Walter R D
Biochim Biophys Acta. 1976 Mar 11;429(1):137-46. doi: 10.1016/0005-2744(76)90036-x.
A nucleoside-dependent protein kinase (EC 2.7.1.37) was partially purified from Trypanosoma gambiense, the pathogenic agent of sleeping sickness. This enzyme catalyzes the phosphorylation of histone and protamine. Various nucleosides at the concentration of 10(-4) M stimulated the histone kinase activity about two-fold, whereas cyclic AMP and cyclic GMP were without effect. The pH-optimum for histone phosphorylation was at about pH 7.0. The enzyme activity absolutely depends on Mg2+, Mn2+ or Co2+. The apparent Km-value for histone was 0.3 mg/ml and those for ATP were 2 - 10(-4) M and 6 - 10(-5) M in the absence or presence of 10(-4) M adenosine respectively. IDP and ADP complete with ATP. The inhibition constants were calculated to be 2 - 10(-4) M and 2.5 - 10(-4) M, respectively. The molecular weight of the histone kinase was found to be 95 000 by gel filtration and 88 000 by sedimentation in a sucrose gradient.

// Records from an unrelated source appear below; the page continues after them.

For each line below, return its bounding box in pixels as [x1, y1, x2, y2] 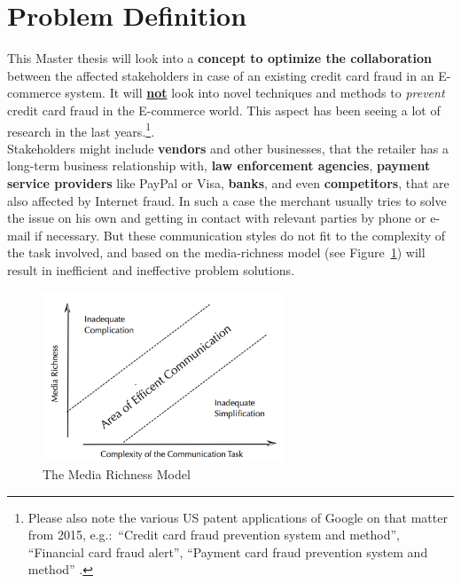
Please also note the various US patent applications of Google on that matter [27, 508, 448, 526]
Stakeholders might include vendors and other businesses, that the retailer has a [7, 138, 449, 157]
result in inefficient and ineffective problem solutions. [7, 260, 294, 279]
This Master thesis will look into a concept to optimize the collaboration [7, 49, 432, 67]
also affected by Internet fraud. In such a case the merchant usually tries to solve [7, 191, 447, 209]
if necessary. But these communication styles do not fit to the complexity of [35, 225, 446, 244]
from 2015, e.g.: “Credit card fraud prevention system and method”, [27, 525, 400, 544]
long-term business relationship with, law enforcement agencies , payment [7, 156, 431, 175]
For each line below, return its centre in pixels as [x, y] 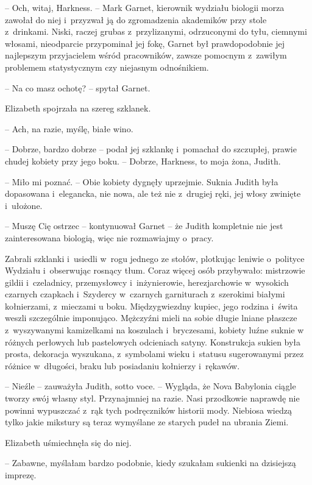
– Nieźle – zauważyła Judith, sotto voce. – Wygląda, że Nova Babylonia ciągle [151, 386]
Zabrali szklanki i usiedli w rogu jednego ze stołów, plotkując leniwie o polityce [155, 258]
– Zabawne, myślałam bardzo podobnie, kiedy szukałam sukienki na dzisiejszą [151, 463]
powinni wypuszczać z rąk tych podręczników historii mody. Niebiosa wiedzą [148, 410]
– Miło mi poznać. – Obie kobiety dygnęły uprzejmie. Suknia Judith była [142, 181]
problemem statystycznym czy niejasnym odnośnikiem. [107, 67]
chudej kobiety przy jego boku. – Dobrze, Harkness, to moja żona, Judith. [143, 161]
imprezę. [21, 475]
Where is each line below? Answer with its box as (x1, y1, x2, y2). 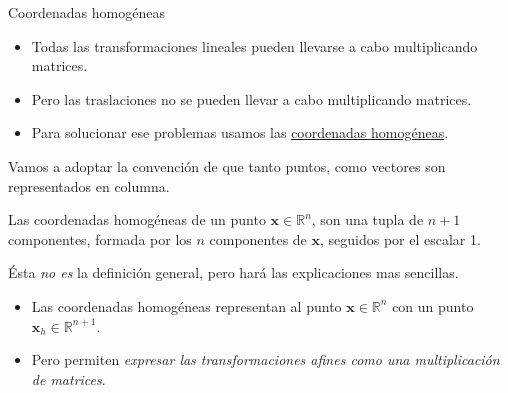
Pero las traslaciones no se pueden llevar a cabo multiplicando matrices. (31, 88, 472, 109)
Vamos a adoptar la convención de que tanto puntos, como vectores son (8, 155, 446, 176)
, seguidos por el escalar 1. (320, 228, 481, 249)
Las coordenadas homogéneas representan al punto (31, 295, 342, 316)
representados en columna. (8, 175, 170, 196)
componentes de (209, 228, 307, 249)
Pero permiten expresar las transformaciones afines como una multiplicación (31, 349, 500, 370)
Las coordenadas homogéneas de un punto (8, 209, 266, 230)
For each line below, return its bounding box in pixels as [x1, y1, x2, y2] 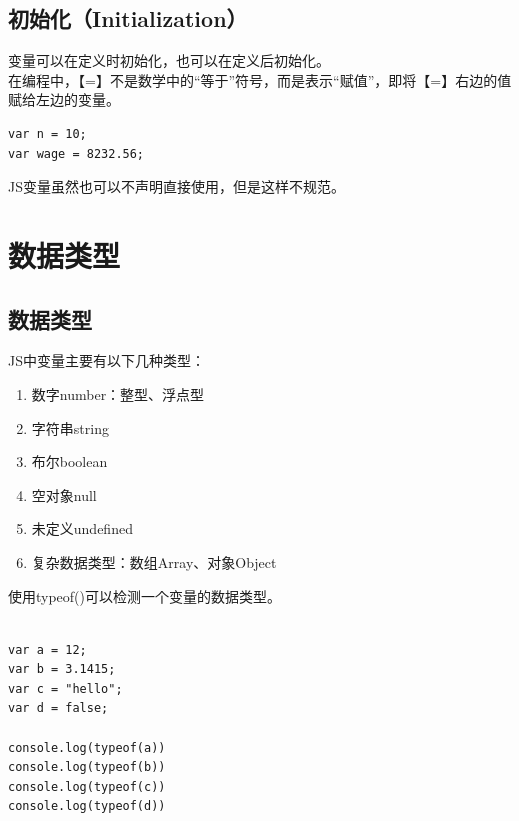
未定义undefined [31, 518, 133, 539]
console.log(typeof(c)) [8, 779, 166, 794]
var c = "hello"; [8, 681, 123, 696]
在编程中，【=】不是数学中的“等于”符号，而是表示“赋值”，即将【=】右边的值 [8, 69, 512, 90]
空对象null [31, 484, 97, 505]
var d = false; [8, 701, 109, 716]
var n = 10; [8, 126, 87, 141]
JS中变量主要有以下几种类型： [8, 350, 205, 371]
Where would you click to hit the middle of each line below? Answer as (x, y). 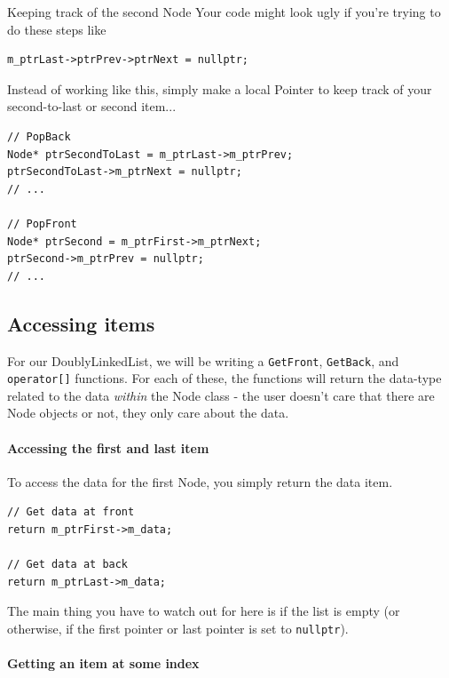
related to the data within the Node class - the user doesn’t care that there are (221, 395)
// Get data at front (71, 512)
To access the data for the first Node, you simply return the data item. (200, 481)
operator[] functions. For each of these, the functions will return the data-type (224, 378)
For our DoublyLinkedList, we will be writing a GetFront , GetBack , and (203, 360)
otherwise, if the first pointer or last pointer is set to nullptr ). (178, 628)
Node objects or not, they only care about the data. (148, 413)
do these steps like (57, 29)
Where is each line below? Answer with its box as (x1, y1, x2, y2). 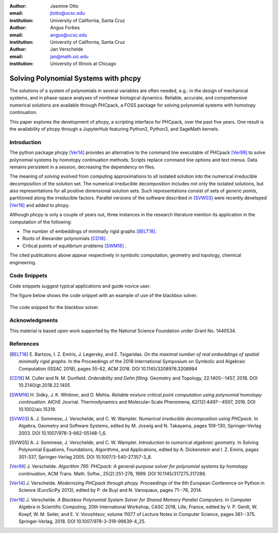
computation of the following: (9, 219, 72, 225)
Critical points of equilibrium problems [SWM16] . (22, 243, 127, 249)
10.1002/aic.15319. (19, 406, 57, 412)
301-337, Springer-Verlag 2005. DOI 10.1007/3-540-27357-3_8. (19, 454, 152, 460)
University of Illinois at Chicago (50, 61, 116, 67)
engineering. (9, 259, 37, 265)
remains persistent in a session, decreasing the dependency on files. (9, 164, 155, 170)
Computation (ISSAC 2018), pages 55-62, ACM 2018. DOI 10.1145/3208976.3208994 (19, 366, 198, 372)
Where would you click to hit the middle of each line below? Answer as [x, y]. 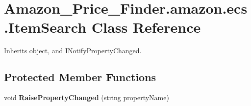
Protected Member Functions [80, 77]
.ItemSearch [45, 27]
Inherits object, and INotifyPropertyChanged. [73, 51]
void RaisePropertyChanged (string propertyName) [87, 97]
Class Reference [146, 27]
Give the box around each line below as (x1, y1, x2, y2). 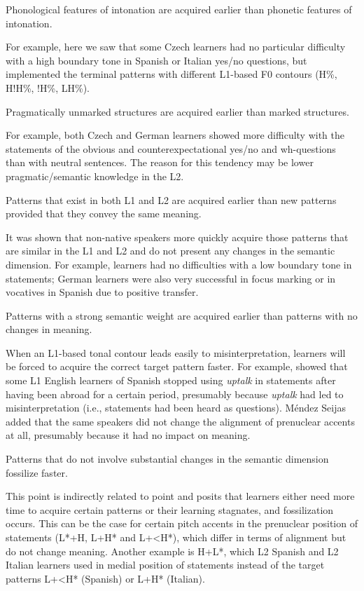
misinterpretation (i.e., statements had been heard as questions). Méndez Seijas (6, 400, 346, 415)
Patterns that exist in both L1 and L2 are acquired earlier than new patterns (6, 192, 337, 207)
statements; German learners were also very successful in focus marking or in (6, 271, 336, 285)
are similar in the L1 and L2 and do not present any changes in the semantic (6, 243, 335, 258)
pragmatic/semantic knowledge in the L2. (6, 168, 184, 183)
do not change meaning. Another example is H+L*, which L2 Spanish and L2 (6, 543, 339, 558)
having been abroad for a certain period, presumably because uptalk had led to (6, 386, 344, 401)
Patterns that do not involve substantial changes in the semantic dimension (6, 451, 329, 466)
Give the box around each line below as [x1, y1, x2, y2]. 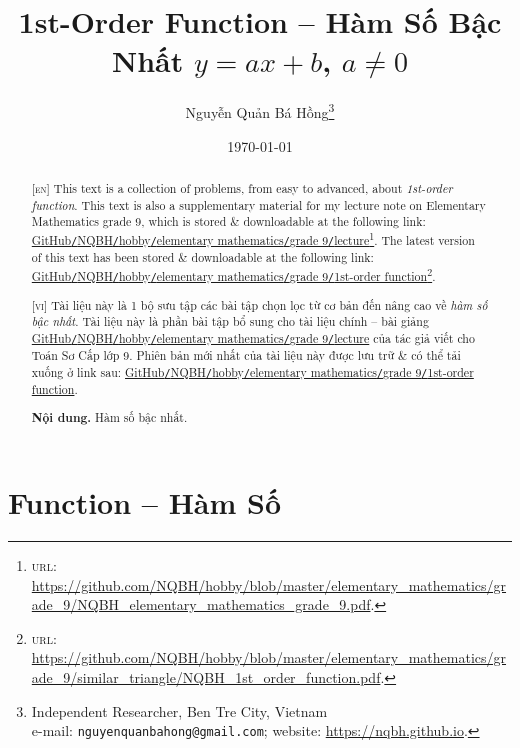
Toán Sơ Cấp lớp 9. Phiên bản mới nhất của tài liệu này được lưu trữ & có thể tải [31, 347, 461, 364]
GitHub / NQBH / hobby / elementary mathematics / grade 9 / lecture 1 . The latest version [31, 228, 475, 248]
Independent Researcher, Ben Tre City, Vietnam [31, 700, 328, 721]
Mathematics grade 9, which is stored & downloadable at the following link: [31, 213, 426, 230]
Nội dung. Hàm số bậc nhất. [31, 409, 188, 427]
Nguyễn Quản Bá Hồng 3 [185, 99, 335, 122]
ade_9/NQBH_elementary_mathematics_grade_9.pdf [31, 594, 371, 615]
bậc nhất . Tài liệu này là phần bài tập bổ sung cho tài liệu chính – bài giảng [31, 313, 429, 330]
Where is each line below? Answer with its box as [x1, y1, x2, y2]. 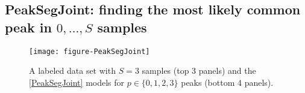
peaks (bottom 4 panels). [181, 76, 274, 88]
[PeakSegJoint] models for [29, 76, 125, 88]
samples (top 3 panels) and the [142, 64, 256, 77]
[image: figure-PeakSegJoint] [29, 47, 150, 56]
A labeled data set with [29, 64, 116, 77]
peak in [5, 17, 52, 36]

从昏睡病的病原体冈比亚锥虫中部分纯化出一种核苷依赖性蛋白激酶(EC 2.7.1.37)。该酶催化组蛋白和鱼精蛋白的磷酸化。浓度为10^(-4) M的各种核苷可使组蛋白激酶活性提高约两倍,而环磷酸腺苷(cAMP)和环磷酸鸟苷(cGMP)则无此作用。组蛋白磷酸化的最适pH约为7.0。酶活性绝对依赖于Mg2+、Mn2+或Co2+。在不存在或存在10^(-4) M腺苷的情况下,组蛋白的表观Km值为0.3 mg/ml,ATP的表观Km值分别为2×10^(-4) M和6×10^(-5) M。肌苷二磷酸(IDP)和二磷酸腺苷(ADP)与ATP竞争。计算出的抑制常数分别为2×10^(-4) M和2.5×10^(-4) M。通过凝胶过滤法测得组蛋白激酶的分子量为95000,通过蔗糖梯度沉降法测得为88000。